Media Protest U.S. Government Economic Data Restrictions
U.S. Representative Darrell Issa pressed the Labor Department to review its security procedures for jobless figures and other economic data as the agency weighs changing the way it releases such information to the media.
In a letter to Labor Secretary Hilda Solis released yesterday, Issa said the government-run Sandia National Laboratories, which was charged with studying how the agency disseminates the data, wasn’t allowed to examine all potential security shortcomings.
“It is apparent that Sandia was prevented from examining the full scope of the department’s handling of economically significant data,” Issa, a California Republican and chairman of the House Oversight and Government Reform Committee, said in the June 12 letter. “Sandia found unexamined flaws in the process that potentially put the sensitive economic information handled by the department at significantly more risk than the lock-up procedures.”
The Labor Department issued an order on April 10 requiring journalists who are given access to the data in advance, to give them time to prepare stories before figures are publicly released, to use government computers and other equipment. The agency and news organizations are negotiating changes to rules described in the order, though no conclusion has been reached.
Bloomberg News and other media organizations have opposed changes in the department’s procedures, saying the revisions would violate press freedom. Agency officials told the committee the new policy is needed to ensure that sensitive economic figures aren’t released prematurely.
The new policy would change a longstanding practice that lets news organizations use their own computers, phone and data lines to file and transmit stories about unemployment figures and consumer prices from so-called lock-ups at the Labor Department. Under the new procedures, reporters would be required to use government computer equipment, software and Internet connections.
Journalists are provided the market-sensitive data on an embargoed basis to give them time to write and edit stories at the agency. When the data are released, a Labor Department official flips a switch to let news organizations transmit.
Agency officials told Issa’s committee earlier this month that the changes, which they said were based on the Sandia recommendations, are needed to ensure the figures aren’t released prematurely.
In his letter to Solis, Issa demanded a copy of Sandia’s analysis by June 26. Stephen Barr, a Labor Department spokesman, said the agency is “carefully reviewing” Issa’s request. Barr said that Sandia was selected “specifically” to look at its procedures regarding print reporters because “that was the focus of concerns and complaints and the Sandia review was limited to the print media.”
Requiring journalists to use government-provided software, hardware and dedicated lines would inhibit journalistic independence, and “as the government grows more concerned about cyber security, the proposed policy would create a single point of failure,” Rick Blum, coordinator of the Sunshine in Government Initiative, wrote May 8 in a letter to Solis.

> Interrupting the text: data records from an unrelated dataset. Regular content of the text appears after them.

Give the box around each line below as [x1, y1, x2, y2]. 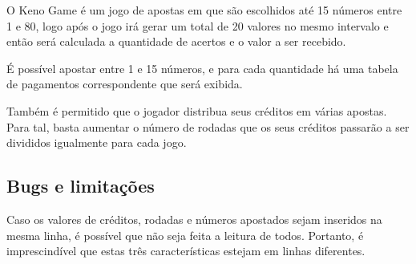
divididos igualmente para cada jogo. [6, 134, 187, 151]
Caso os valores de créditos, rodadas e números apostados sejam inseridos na [6, 210, 382, 227]
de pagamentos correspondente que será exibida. [6, 75, 243, 92]
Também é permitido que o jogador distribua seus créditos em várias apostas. [6, 102, 387, 119]
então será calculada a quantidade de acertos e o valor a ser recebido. [6, 33, 346, 50]
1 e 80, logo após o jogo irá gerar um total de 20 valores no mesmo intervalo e [6, 17, 389, 34]
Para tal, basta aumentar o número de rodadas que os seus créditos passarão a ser [6, 118, 410, 135]
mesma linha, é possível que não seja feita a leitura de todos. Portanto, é [6, 226, 364, 243]
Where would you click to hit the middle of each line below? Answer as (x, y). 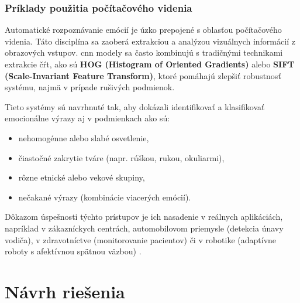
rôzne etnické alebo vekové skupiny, (82, 177)
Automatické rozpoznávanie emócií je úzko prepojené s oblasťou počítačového (143, 30)
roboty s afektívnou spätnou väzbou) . (73, 251)
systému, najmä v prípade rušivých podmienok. (90, 87)
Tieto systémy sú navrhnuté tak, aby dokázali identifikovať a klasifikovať (135, 106)
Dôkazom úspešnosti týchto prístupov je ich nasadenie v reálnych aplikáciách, (144, 217)
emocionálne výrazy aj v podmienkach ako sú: (87, 118)
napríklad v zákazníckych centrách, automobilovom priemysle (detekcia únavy (144, 228)
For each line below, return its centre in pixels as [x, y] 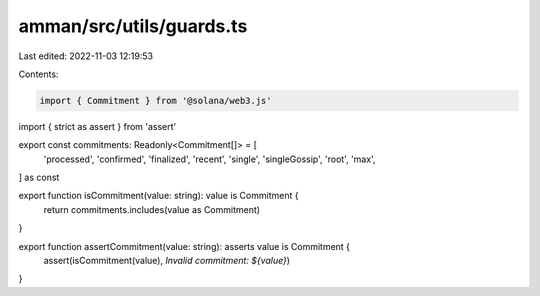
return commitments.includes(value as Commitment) [151, 209]
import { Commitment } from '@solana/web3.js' [155, 100]
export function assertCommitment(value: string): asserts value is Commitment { [184, 246]
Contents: [38, 74]
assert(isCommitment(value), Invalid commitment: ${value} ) [166, 261]
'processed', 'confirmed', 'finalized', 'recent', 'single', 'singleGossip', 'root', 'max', [209, 159]
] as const [39, 177]
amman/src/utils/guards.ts [133, 26]
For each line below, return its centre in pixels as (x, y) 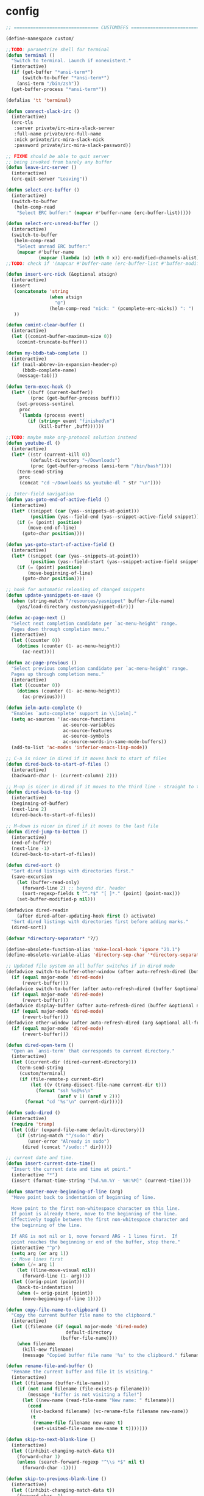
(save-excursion (32, 877)
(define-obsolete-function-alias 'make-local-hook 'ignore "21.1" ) (93, 949)
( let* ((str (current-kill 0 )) (51, 455)
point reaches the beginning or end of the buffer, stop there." (96, 1242)
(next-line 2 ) (29, 810)
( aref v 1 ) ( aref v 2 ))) (89, 1096)
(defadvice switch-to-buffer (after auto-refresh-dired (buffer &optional (103, 989)
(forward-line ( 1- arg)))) (56, 1276)
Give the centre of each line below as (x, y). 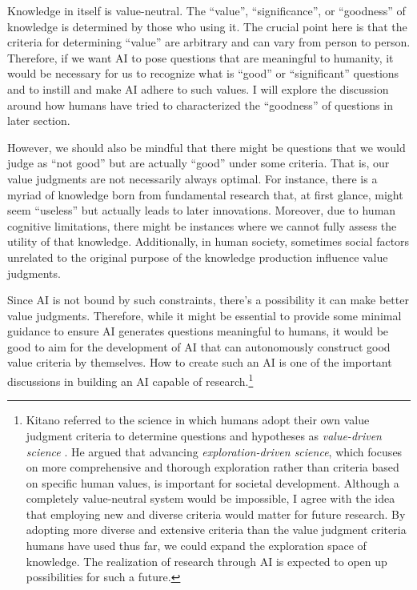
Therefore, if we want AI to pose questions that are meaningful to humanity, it (200, 57)
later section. (39, 120)
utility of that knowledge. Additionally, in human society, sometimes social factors (208, 241)
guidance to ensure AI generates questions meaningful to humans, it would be (198, 331)
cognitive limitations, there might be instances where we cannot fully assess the (202, 225)
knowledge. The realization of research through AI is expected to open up (206, 561)
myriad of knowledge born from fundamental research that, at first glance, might (205, 194)
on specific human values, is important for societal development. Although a (213, 482)

“The public has benefited enormously from the process the department currently uses,” according to the letter. “The practice used to this point ensures the simultaneous release of information while also providing time that enables reporters to place the new data in meaningful context.”
The initiative’s members include the American Society of News Editors, the Online News Association and the Society of Professional Journalists. A representative of Bloomberg News testified at an oversight committee hearing on the matter last week.